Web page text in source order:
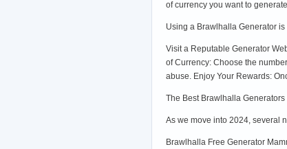
of currency you want to
Using a Brawlhalla Generator
Visit a Reputable Generator
of Currency: Choose the
abuse. Enjoy Your Rewards:
The Best Brawlhalla Generators
As we move into 2024, several
Brawlhalla Free Generator
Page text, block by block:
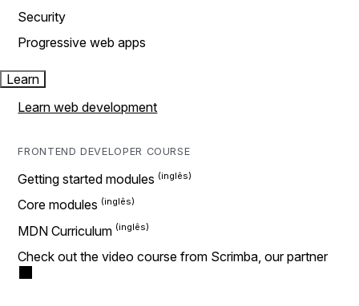
Security
Progressive web apps
Learn
Learn web development
FRONTEND DEVELOPER COURSE
Getting started modules
Core modules
MDN Curriculum
Check out the video course from Scrimba, our partner
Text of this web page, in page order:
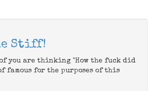
Stiff!
of you are thinking "How the fuck did
famous for the purposes of this
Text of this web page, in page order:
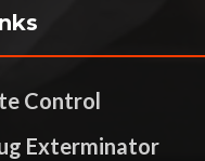
Control
Exterminator
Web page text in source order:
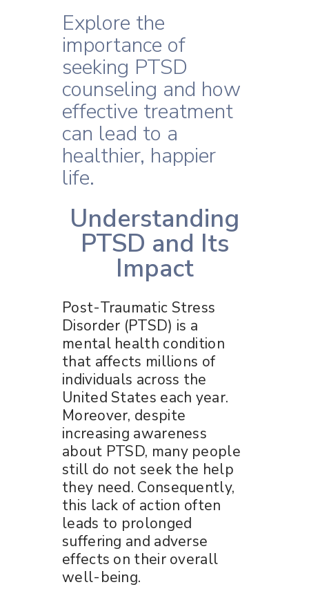
Explore the
importance of
seeking PTSD
counseling and how
effective treatment
can lead to a
healthier, happier
life.
Understanding
PTSD and Its
Impact
Post-Traumatic Stress
Disorder (PTSD) is a
mental health condition
that affects millions of
individuals across the
United States each year.
Moreover, despite
increasing awareness
about PTSD, many people
still do not seek the help
they need. Consequently,
this lack of action often
leads to prolonged
suffering and adverse
effects on their overall
well-being.
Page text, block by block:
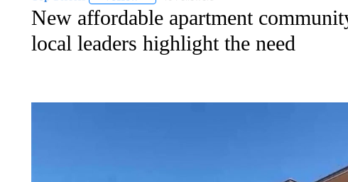
New affordable apartment
local leaders highlight the need
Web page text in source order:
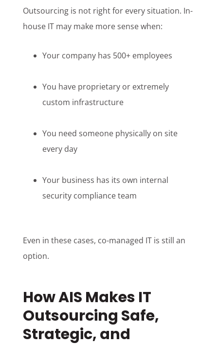
Outsourcing is not right for every situation. In-
house IT may make more sense when:
Your company has 500+ employees
You have proprietary or extremely
custom infrastructure
You need someone physically on site
every day
Your business has its own internal
security compliance team
Even in these cases, co-managed IT is still an
option.
How AIS Makes IT
Outsourcing Safe,
Strategic, and
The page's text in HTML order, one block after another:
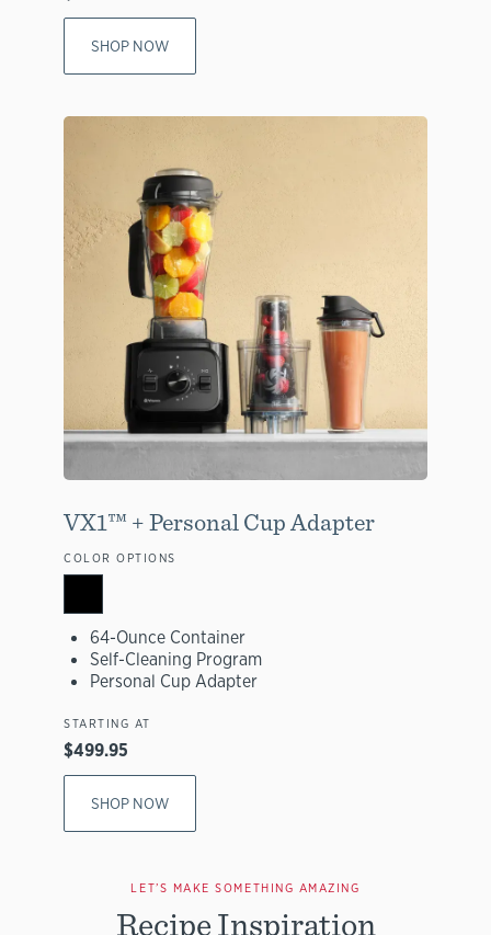
SHOP NOW
VX1™ + Personal Cup Adapter
COLOR OPTIONS
64-Ounce Container
Self-Cleaning Program
Personal Cup Adapter
STARTING AT
$499.95
SHOP NOW
LET’S MAKE SOMETHING AMAZING
Recipe Inspiration
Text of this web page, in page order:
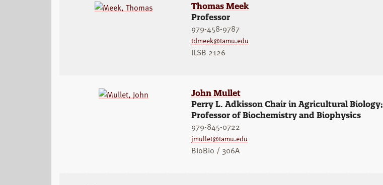
Thomas Meek
Professor
979-458-9787
tdmeek@tamu.edu
ILSB 2126
John Mullet
Perry L. Adkisson Chair in Agricultural Biology;
Professor of Biochemistry and Biophysics
979-845-0722
jmullet@tamu.edu
BioBio / 306A
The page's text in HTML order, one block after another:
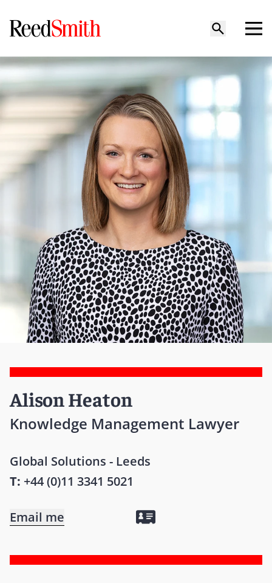
Alison Heaton
Knowledge Management Lawyer
Global Solutions - Leeds
T: +44 (0)11 3341 5021
Email me
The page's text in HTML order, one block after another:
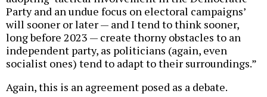
Party and an undue focus on electoral campaigns’
will sooner or later — and I tend to think sooner,
long before 2023 — create thorny obstacles to an
independent party, as politicians (again, even
socialist ones) tend to adapt to their surroundings.”
Again, this is an agreement posed as a debate.

----

▸ **DESCRIPTION OF THE TASK**: Reproduce the lines above exactly, please, but not the pictures in them.

▸ **ANSWER TO THIS PROBLEM**:
Web page text in source order:
of currency you want to
Using a Brawlhalla Generator
Visit a Reputable Generator
of Currency: Choose the
abuse. Enjoy Your Rewards:
The Best Brawlhalla Generators
As we move into 2024, several
Brawlhalla Free Generator
Page text, block by block:
Security
Progressive web apps
Learn
Learn web development
FRONTEND DEVELOPER COURSE
Getting started modules
Core modules
MDN Curriculum
Check out the video course from Scrimba, our partner
Text of this web page, in page order:
Stiff!
of you are thinking "How the fuck did
famous for the purposes of this
Text of this web page, in page order:
Control
Exterminator
Web page text in source order:
Explore the
importance of
seeking PTSD
counseling and how
effective treatment
can lead to a
healthier, happier
life.
Understanding
PTSD and Its
Impact
Post-Traumatic Stress
Disorder (PTSD) is a
mental health condition
that affects millions of
individuals across the
United States each year.
Moreover, despite
increasing awareness
about PTSD, many people
still do not seek the help
they need. Consequently,
this lack of action often
leads to prolonged
suffering and adverse
effects on their overall
well-being.
Page text, block by block:
New affordable apartment
local leaders highlight the need
Web page text in source order:
Outsourcing is not right for every situation. In-
house IT may make more sense when:
Your company has 500+ employees
You have proprietary or extremely
custom infrastructure
You need someone physically on site
every day
Your business has its own internal
security compliance team
Even in these cases, co-managed IT is still an
option.
How AIS Makes IT
Outsourcing Safe,
Strategic, and
The page's text in HTML order, one block after another:
SHOP NOW
VX1™ + Personal Cup Adapter
COLOR OPTIONS
64-Ounce Container
Self-Cleaning Program
Personal Cup Adapter
STARTING AT
$499.95
SHOP NOW
LET’S MAKE SOMETHING AMAZING
Recipe Inspiration
Text of this web page, in page order:
Thomas Meek
Professor
979-458-9787
tdmeek@tamu.edu
ILSB 2126
John Mullet
Perry L. Adkisson Chair in Agricultural Biology;
Professor of Biochemistry and Biophysics
979-845-0722
jmullet@tamu.edu
BioBio / 306A
The page's text in HTML order, one block after another:
Alison Heaton
Knowledge Management Lawyer
Global Solutions - Leeds
T: +44 (0)11 3341 5021
Email me
The page's text in HTML order, one block after another:
Party and an undue focus on electoral campaigns’
will sooner or later — and I tend to think sooner,
long before 2023 — create thorny obstacles to an
independent party, as politicians (again, even
socialist ones) tend to adapt to their surroundings.”
Again, this is an agreement posed as a debate.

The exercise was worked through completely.